Verity then extended the model with Topics - the idea being that the one word Apollo, could have Neil Armstrong, moon or mission as related words. This makes sense if you are building a thesaurus or topic tree or related words: in essence an early version of the value-add information science work that goes on today building predefined relationships between words as a thesaurus or semantic web.
The probabilistic model allows words to be weighted, not just documents. The probability of a word being significant is based initially on distribution through the corpus. It means the word "lawyer" in a legal dataset is not as significant as the word lawyer in a boating magazine. - purely based on the skew from a "normal" distribution of occurrence.
However things get exciting when the user, an individual user, navigates through a set of documents. This smaller corpus of documents visited, read or marked as interesting by the user - will have a different distribution for the word lawyer, as compared to both the legal database or the boating magazine. If we model probability across the user's own document footprint and the corpus being queried at large, then a word can have a unique weight for that one user.
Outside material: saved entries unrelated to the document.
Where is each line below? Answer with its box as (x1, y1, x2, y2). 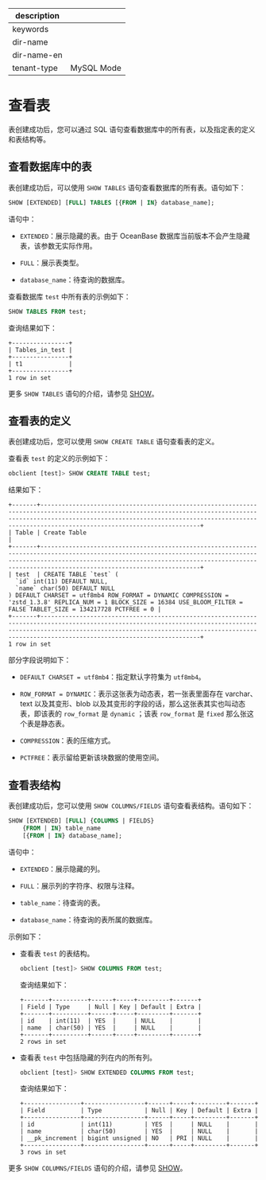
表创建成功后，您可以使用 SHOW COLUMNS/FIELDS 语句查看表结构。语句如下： (8, 801, 254, 811)
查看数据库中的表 (8, 160, 92, 174)
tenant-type (12, 63, 58, 73)
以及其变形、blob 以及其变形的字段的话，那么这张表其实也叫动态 (34, 699, 246, 709)
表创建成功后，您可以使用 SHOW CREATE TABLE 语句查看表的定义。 (8, 437, 219, 447)
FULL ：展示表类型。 (19, 258, 83, 268)
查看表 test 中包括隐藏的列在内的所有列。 (19, 1053, 157, 1062)
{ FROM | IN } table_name (22, 824, 102, 832)
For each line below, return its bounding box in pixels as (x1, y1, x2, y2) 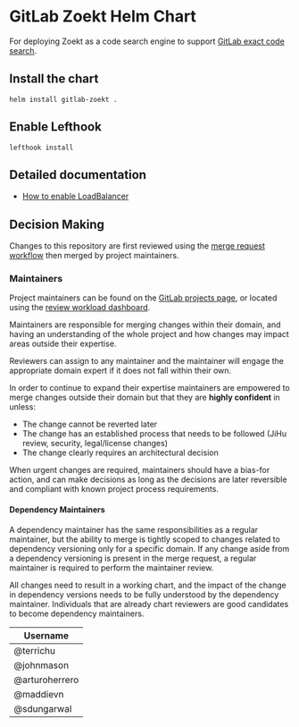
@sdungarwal (13, 702, 72, 714)
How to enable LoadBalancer (21, 190, 129, 202)
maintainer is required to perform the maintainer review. (9, 562, 214, 573)
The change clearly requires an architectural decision (21, 447, 219, 458)
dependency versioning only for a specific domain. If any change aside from (9, 543, 290, 554)
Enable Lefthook (9, 119, 103, 135)
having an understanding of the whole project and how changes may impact (9, 329, 290, 340)
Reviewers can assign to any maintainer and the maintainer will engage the (9, 356, 284, 367)
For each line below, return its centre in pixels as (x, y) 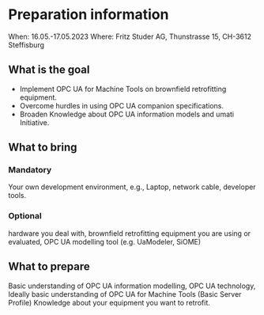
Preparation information (89, 15)
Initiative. (34, 122)
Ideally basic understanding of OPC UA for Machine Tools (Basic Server (125, 294)
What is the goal (49, 70)
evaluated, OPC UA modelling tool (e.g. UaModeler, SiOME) (105, 241)
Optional (25, 216)
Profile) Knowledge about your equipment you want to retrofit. (109, 302)
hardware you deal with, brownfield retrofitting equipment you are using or (130, 233)

Grapeshot uses the probability mathematics to get a weight behind each search term. The benefits are:
- Ability to suggest words related to the one word used by the searcher - with no need to pre-create topics or thesauri
- Ability to accept search queries with 200 words or more, as the software can determine easily which are the more important words
- Ability to adjust the word weights for each user, based on their own pattern of document consumption
Herein likes the distinction with the more normal search engine systems that rank the documents. Grapeshot can uniquely rank words and modify those weights in real time based on user interactions.